## WHAT THE TASK ASKS
Please give back only the lines below from the one containing "motorlindningen. Spänningen skall" to the one containing "Help Bring Privacy Laws (24, 148, 231, 172)", each repeated word for word, both ends included.

## DATASET EXCERPTS
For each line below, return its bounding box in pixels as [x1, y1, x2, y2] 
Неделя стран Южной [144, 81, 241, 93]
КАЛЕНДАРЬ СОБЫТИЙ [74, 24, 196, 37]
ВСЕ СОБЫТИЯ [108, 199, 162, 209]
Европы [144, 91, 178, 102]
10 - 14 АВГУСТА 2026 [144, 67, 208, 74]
...
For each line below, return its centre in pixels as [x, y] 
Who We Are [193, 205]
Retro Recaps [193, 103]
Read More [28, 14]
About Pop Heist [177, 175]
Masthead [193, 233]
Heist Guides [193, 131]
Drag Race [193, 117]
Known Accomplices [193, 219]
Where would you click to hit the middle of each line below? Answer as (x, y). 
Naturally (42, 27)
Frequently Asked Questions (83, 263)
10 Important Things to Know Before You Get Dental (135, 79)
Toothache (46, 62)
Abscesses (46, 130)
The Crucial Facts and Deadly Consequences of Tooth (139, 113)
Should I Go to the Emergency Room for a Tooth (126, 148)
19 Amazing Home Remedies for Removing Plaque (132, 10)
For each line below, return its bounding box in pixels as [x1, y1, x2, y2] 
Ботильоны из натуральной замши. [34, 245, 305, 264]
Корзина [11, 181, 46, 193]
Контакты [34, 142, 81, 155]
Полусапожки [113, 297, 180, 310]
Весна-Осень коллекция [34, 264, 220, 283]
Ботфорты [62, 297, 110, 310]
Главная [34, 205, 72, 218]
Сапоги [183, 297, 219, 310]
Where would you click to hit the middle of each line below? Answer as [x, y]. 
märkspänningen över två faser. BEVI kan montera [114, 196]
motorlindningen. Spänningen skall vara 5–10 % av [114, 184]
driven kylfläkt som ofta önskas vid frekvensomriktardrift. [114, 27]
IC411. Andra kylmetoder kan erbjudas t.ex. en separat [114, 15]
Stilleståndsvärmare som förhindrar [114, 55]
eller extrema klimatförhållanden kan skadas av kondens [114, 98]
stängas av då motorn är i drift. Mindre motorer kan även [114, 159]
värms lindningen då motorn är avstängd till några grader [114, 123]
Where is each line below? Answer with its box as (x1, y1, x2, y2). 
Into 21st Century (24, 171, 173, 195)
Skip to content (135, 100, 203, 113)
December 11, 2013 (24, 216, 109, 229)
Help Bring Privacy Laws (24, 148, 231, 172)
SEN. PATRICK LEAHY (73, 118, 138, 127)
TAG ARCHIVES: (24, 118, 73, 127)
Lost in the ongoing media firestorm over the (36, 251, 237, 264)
...
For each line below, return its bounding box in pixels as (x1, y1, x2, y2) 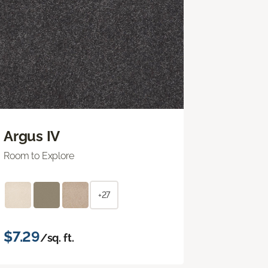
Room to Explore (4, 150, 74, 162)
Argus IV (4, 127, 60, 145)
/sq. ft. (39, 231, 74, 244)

## RESPONSE TO THE EXERCISE
motorlindningen. Spänningen skall vara 5–10 % av [114, 184]
driven kylfläkt som ofta önskas vid frekvensomriktardrift. [114, 27]
IC411. Andra kylmetoder kan erbjudas t.ex. en separat [114, 15]
Stilleståndsvärmare som förhindrar [114, 55]
eller extrema klimatförhållanden kan skadas av kondens [114, 98]
stängas av då motorn är i drift. Mindre motorer kan även [114, 159]
värms lindningen då motorn är avstängd till några grader [114, 123]
Where is each line below? Answer with its box as (x1, y1, x2, y2). 
Into 21st Century (24, 171, 173, 195)
Skip to content (135, 100, 203, 113)
December 11, 2013 (24, 216, 109, 229)
Help Bring Privacy Laws (24, 148, 231, 172)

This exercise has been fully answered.